William Thomas Hooper was born in St Breock, near Wadebridge, Cornwall, in the summer of 1890. One of three children his parents were gardener William Hooper and his wife, Sarah.
When he left school, William Jr found work as a warehouseman and salesman, up in London, but when war broke out, he stepped up to play his part. He enlisted in December 1915, joining the Rifle Brigade, but was not formally mobilised for another couple of months.
Little detail of Rifleman Hooper’s military service survives, but records confirm that he was 5ft 6ins (1.68m) tall, and weighed 124lbs (56.3kg). It also notes that his left testicle had not descended, but that his condition was not severe enough for William to be refused for military service.
Rifleman Hooper’s was initially assigned to the 5th Battalion, based on the Isle of Sheppey, Kent, as part of the Thames & Medway Garrison. By the spring of 1916, however, he had been transferred to the 1st Battalion, and sent to France. He was involved in the Battle of Albert, and returned to the UK in August 1916 .

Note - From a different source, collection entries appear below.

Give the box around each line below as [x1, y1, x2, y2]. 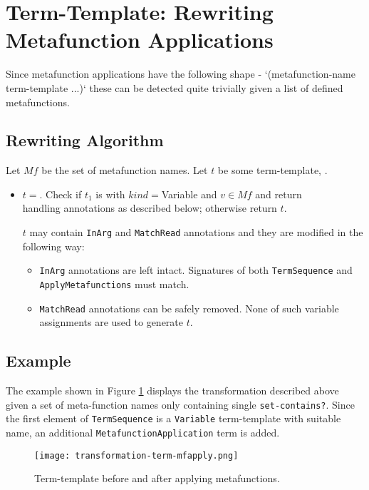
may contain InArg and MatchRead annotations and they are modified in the [29, 225, 363, 240]
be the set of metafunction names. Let [41, 163, 208, 178]
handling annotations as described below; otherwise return [22, 200, 277, 215]
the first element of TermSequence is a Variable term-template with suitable [6, 411, 341, 426]
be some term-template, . [217, 163, 328, 178]
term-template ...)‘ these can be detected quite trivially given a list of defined [6, 80, 343, 95]
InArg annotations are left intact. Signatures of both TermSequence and [39, 262, 353, 277]
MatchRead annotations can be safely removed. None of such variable [39, 300, 339, 315]
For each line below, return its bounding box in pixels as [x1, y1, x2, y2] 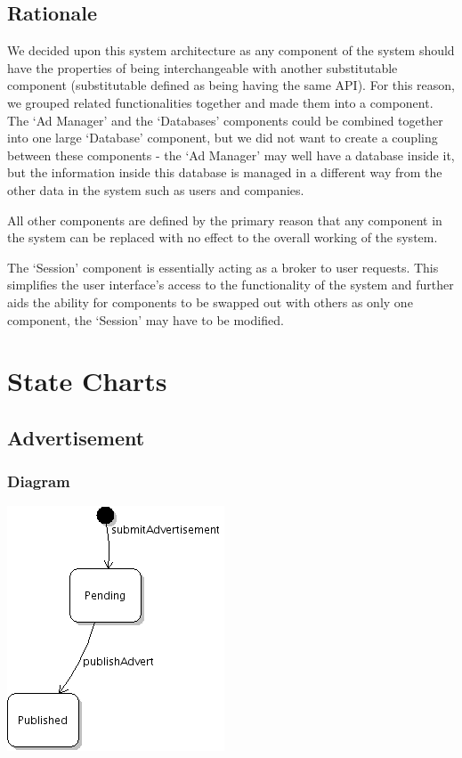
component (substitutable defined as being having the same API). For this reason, [7, 76, 456, 94]
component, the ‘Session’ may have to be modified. [7, 310, 284, 329]
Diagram [7, 470, 70, 493]
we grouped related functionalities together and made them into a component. [7, 93, 434, 111]
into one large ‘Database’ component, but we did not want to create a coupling [7, 128, 438, 147]
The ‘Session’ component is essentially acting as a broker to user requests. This [7, 257, 439, 276]
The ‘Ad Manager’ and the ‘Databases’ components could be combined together [7, 110, 443, 129]
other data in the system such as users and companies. [7, 180, 304, 199]

William appears to have been transferred back to the 5th Battalion and, in the spring of 1917, was hospitalised for three month, suffering from trench foot and rheumatism. By September that year, however, he was back with his unit.
Rifleman Hooper’s service documents become a little confused at this point. One record suggests that he was discharged from the army on 2nd January 1918 as being no longer medically fit for duty, while a second entry confirms that he passed away while on leave pending discharge.
Either way, William was back at home in St Breock when, on 21st June 1918, he passed away from a combination of pericarditis and pericardial effusion. He was just 27 years of age.
William Thomas Hooper was laid to rest in the wooded graveyard of St Breoke’s Church, in his home village.
An entry in the local newspaper confirmed that “Mr and Mrs Hooper and family… and Miss Ive Jones, London” [Cornish Guardian: Friday 18th June 1918] offered their thanks for the sympathy they had been shown in the bereavement. This suggests that, when he passed, William had been courting, his loss felt further.